Figure 7. Decreased number of primary cilia in tumoral tissues of CRC patients compared with peritumoral regions

1. A

   Representative image of vimentin⁺ fibroblasts (in green) expressing PC (identified using Arl13b, in red) in a normal colon. Nuclei were stained with DAPI (in blue). Most PC are detected on vimentin⁺ cells (arrow), and few on vimentin‐negative epithelial cells (arrowhead). Scale bars represent 50 μm in the upper and 10 μm in the lower panel.

2. B, C

   Quantitative analysis of PC presence on tumoral and peritumoral regions of colons from CRC patients (n = 28) at tumor (T) stages 1–4. The panels represent the quantification of PC expression (B) of vimentin^positive cells per mm² and (C) per vimentin^positive cells as an arbitrary unit (AU, see Materials and Methods). Data are presented as Box‐and‐whisker plots. The box plot shows the median (inside line), 25–75 percentiles (box bottom to top), and the Whiskers connect the minimum and the maximum values to the Box. *p < 0.05, **p < 0.01, ***p < 10⁻³, ****p < 10⁻⁴ by two‐tailed unpaired t‐test. Images were acquired on an Andor Dragonfly Spinning Disk Confocal microscope and analyzed with the Imaris software. Quantification of PC and Vimentin⁺ fibroblasts was done on at least five random fields (about 1 mm² each) per sample using ImageJ software.
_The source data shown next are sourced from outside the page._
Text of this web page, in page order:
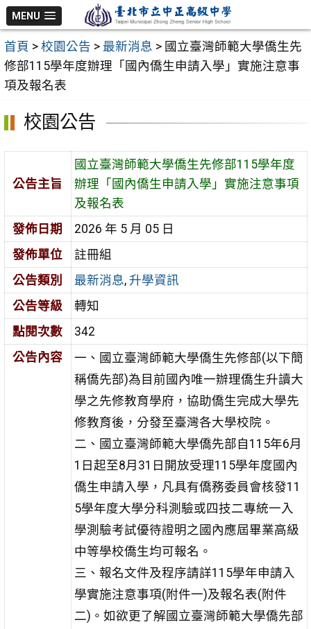
跳
至
主
要
內
MENU
首頁 > 校園公告 > 最新消息 > 國立臺灣師範大學僑生先
修部115學年度辦理「國內僑生申請入學」實施注意事
項及報名表
校園公告
公告主旨
國立臺灣師範大學僑生先修部115學年度
辦理「國內僑生申請入學」實施注意事項
及報名表
發佈日期
2026 年 5 月 05 日
發佈單位
註冊組
公告類別
最新消息, 升學資訊
公告等級
轉知
點閱次數
342
公告內容
一、國立臺灣師範大學僑生先修部(以下簡
稱僑先部)為目前國內唯一辦理僑生升讀大
學之先修教育學府，協助僑生完成大學先
修教育後，分發至臺灣各大學校院。
二、國立臺灣師範大學僑先部自115年6月
1日起至8月31日開放受理115學年度國內
僑生申請入學，凡具有僑務委員會核發11
5學年度大學分科測驗或四技二專統一入
學測驗考試優待證明之國內應屆畢業高級
中等學校僑生均可報名。
三、報名文件及程序請詳115學年申請入
學實施注意事項(附件一)及報名表(附件
二)。如欲更了解國立臺灣師範大學僑先部

Figure EV5. Stage I CRC tumors display the decreased number of PC

1. A, B

   Representative images of the tissue of a stage I CRC patient showing the decreased number of primary cilia in tumoral (A) versus peritumoral (B) tissues. PC are indicated by arrows in vimentin^positive fibroblasts and stars in vimentin^low endothelial cells with elongated nucleus. Arrowheads indicate vimentin^negative epithelial cells. Scale bars represent 50 and 10 μm in the upper and lower panel, respectively.

Figure 8. Loss of PC amplifies colonic inflammation

DSS is toxic to the mucosal epithelial cells specifically in the colon, but not genotoxic, leading to the destruction of the mucosal barrier. Our data suggest that the initial inflammation caused by bacteria penetrating the mucosal barrier is promoted by an amplification loop between PC loss and IL‐6 production. This circuit appears to be enhanced in mice deficient for PC.